(RECORDS FOR PROCESSING Opens)

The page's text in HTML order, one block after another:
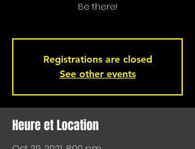
Be there!
Registrations are closed
See other events
Heure et Location
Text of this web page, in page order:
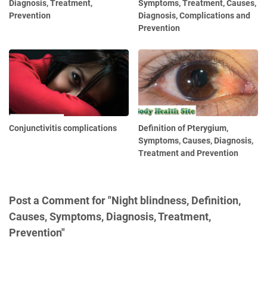
Diagnosis, Treatment,
Prevention
Symptoms, Treatment, Causes,
Diagnosis, Complications and
Prevention
Conjunctivitis complications
Definition of Pterygium,
Symptoms, Causes, Diagnosis,
Treatment and Prevention
Post a Comment for "Night blindness, Definition,
Causes, Symptoms, Diagnosis, Treatment,
Prevention"
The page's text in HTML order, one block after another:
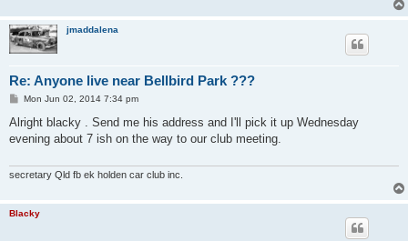
jmaddalena
Re: Anyone live near Bellbird Park ???
P
s
Mon Jun 02, 2014 7:34 pm
Alright blacky . Send me his address and I'll pick it up Wednesday
evening about 7 ish on the way to our club meeting.
secretary Qld fb ek holden car club inc.
Blacky

(RECORDS FOR PROCESSING Closes)

Exactly the lines from the one that contains "Text of this" through the last line of the records should be set down, and the pictures should be dropped.

WRITTEN ANSWER:
Text of this web page, in page order:
Diagnosis, Treatment,
Prevention
Symptoms, Treatment, Causes,
Diagnosis, Complications and
Prevention
Conjunctivitis complications
Definition of Pterygium,
Symptoms, Causes, Diagnosis,
Treatment and Prevention
Post a Comment for "Night blindness, Definition,
Causes, Symptoms, Diagnosis, Treatment,
Prevention"
The page's text in HTML order, one block after another:
jmaddalena
Re: Anyone live near Bellbird Park ???
P
s
Mon Jun 02, 2014 7:34 pm
Alright blacky . Send me his address and I'll pick it up Wednesday
evening about 7 ish on the way to our club meeting.
secretary Qld fb ek holden car club inc.
Blacky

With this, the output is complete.